During his first 16 years with the bank, the trainer undertook junior, then subsequently management roles in business, commercial and corporate banking. Then, in 1993, he became a divisional credit manager, working in that role until 1995. He assisted in the structuring of new business proposals and had credit approval responsibility for business lending in Kent and Sussex. He then spent five years as a senior business banking manager (Windsor and Slough) where he led a team of 16 managers and support staff, and was responsible for relationship management for the UK subsidiaries of overseas corporations. He moved into trade finance in 2000, in London, as a senior relationship manager, working with a team of specialist trade services managers and support staff. His team’s portfolio comprised around 80 different relationships.

In 2002 he was promoted to the role of senior corporate banking manager, a position he held until 2010. The role included responsibility for around 20 large relationships, where the turnover of the clients was up to £6 billion. The portfolio was predominantly trade intensive (import / export and commodities), with the business having overseas parent companies, or overseas operations.

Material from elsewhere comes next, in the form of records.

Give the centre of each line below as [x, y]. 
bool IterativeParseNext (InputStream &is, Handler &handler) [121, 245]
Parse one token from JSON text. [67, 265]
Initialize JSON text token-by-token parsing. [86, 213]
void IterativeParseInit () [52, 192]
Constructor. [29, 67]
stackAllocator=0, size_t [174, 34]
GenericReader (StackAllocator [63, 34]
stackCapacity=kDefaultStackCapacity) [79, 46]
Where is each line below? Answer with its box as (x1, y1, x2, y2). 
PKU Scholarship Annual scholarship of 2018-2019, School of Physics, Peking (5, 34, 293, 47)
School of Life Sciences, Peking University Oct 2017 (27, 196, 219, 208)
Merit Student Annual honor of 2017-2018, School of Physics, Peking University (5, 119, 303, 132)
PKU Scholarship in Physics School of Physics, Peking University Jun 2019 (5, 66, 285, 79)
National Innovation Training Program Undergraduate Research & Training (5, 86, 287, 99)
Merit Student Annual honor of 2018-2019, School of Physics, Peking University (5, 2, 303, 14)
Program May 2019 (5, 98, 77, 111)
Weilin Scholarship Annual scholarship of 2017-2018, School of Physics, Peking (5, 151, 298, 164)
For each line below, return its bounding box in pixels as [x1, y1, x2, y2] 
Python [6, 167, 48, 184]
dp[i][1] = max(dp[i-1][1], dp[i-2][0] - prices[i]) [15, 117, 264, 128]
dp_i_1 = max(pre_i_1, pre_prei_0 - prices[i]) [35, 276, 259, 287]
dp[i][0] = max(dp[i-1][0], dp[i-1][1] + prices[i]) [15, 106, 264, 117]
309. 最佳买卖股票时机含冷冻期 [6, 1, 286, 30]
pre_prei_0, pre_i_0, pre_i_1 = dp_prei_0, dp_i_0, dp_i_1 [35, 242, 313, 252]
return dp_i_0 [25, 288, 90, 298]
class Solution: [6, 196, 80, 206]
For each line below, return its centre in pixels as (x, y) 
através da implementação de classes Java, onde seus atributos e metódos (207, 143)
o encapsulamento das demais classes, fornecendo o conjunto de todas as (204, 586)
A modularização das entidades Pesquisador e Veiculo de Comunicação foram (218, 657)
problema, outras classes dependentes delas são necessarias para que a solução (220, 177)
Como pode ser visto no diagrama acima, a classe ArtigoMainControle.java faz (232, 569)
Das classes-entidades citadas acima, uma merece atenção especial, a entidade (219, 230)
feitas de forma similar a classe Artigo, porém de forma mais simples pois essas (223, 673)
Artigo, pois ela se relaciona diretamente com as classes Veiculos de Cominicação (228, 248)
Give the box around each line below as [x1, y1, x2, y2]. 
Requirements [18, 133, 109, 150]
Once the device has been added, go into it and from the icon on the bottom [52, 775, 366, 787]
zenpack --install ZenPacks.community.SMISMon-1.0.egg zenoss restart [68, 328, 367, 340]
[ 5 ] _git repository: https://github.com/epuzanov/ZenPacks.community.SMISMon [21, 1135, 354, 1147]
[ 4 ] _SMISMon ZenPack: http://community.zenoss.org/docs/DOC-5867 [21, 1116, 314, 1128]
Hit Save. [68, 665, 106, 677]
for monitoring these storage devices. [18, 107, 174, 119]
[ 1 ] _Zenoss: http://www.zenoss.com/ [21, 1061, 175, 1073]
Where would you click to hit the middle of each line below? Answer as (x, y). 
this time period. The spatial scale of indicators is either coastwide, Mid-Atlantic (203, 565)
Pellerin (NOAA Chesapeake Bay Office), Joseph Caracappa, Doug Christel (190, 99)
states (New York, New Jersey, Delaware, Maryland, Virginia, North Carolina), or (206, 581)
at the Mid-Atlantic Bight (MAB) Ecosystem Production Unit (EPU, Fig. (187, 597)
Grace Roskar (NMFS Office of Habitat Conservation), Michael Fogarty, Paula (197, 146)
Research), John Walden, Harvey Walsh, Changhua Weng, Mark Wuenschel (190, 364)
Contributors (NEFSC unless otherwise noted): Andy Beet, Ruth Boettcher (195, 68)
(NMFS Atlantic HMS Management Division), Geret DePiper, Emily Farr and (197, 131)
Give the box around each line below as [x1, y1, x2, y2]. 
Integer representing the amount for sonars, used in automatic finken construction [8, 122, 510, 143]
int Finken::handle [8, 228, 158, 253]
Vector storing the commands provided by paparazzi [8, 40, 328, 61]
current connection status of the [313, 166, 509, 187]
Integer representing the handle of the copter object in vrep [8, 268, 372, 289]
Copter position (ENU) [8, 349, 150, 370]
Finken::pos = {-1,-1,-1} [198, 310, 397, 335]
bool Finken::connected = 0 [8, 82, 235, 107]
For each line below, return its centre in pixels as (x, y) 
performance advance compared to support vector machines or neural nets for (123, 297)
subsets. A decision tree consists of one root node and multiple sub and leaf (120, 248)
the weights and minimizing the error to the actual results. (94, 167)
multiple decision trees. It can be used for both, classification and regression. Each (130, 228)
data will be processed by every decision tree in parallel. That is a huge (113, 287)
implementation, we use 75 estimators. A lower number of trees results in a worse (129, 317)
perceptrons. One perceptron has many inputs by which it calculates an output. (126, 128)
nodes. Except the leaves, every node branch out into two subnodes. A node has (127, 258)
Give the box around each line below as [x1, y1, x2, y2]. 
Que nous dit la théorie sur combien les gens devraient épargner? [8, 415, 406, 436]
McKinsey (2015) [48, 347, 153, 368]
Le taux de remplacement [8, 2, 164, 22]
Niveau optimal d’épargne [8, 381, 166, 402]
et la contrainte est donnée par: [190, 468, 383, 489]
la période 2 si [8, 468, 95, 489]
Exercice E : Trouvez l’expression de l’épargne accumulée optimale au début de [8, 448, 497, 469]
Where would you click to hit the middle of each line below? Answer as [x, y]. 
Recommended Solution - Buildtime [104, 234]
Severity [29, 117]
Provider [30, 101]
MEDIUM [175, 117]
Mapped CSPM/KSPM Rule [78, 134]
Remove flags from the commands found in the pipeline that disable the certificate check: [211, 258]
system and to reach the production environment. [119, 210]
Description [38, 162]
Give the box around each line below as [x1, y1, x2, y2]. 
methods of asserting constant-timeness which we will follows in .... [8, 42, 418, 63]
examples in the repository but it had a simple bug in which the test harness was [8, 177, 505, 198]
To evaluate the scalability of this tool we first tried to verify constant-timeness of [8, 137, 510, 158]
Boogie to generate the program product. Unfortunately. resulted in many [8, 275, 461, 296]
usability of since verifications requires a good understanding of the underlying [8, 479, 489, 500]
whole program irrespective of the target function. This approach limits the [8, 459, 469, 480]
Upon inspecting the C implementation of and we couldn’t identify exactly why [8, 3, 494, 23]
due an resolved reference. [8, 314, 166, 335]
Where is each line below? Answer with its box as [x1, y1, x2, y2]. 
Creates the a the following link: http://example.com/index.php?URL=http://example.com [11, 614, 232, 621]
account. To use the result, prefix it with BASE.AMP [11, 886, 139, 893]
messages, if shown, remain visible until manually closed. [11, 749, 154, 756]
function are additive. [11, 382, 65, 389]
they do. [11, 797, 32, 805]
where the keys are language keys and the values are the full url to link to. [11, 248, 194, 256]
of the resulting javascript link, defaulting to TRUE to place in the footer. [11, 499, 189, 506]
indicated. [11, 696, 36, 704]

In this role the trainer had to liaise closely with specialist departments and was also involved in marketing the bank’s business products. He was also responsible for credit risk management aspects and it was, during this time, that the trainer began running training courses, initially on the subject of credit.

The trainer spent his final seven years at HSBC (2010-17) as a senior portfolio risk manager at the Trade UK department in London. His roles there included:

  • overseeing the UK commercial segment’s trade portfolio, monitoring general performance and quality assurance;
  • providing expert advice to sales managers, credit officers and other stakeholders on debt structuring and the use of appropriate products;
  • developing analytical and monitoring models to support increased facilities or to identify adverse trends;
  • assisting corporate recovery managers in minimizing potential losses due to debt exposure or from an operational perspective; and
  • delivering trade finance training courses to stakeholders (in debt structuring and products).

In 2014 The trainer was awarded a Certificate in Trade Based Financial Crime Compliance, further to completing a course and passing an exam run by Manchester University Business School.

Despite increasing movement to unstructured open account trading, there is still a place for Trade Finance, and, in particular, Letters of Credit which are widely used by small and medium sized enterprises, in the import and export of goods and services.

This 1-day course will provide a firm foundation to participants new to the workings of Letters of Credit, as well as reinforcing and consolidating the knowledge of those participants who already have some general Trade Finance experience, through a better understanding of the nature and mechanics of Letters of Credit.

Included in the course are practical sections covering documentation, the regulatory environment and the implications of Financial Crime Compliance. These include the various International Chamber of Commerce (ICC) rules and practices and a high-level oversight into anti-money laundering (AML), Countering the Financing of Terrorism (CFT) and Sanctions considerations.

The course will use case studies and interactive class discussions, encourage delegates to question and test their knowledge at each stage of the course

  • The case studies and mentimeters were great! They were a chance to test what I was learning and my understanding of the content.
  • There were a good use of interactives, and availability to ask direct questions when the arose.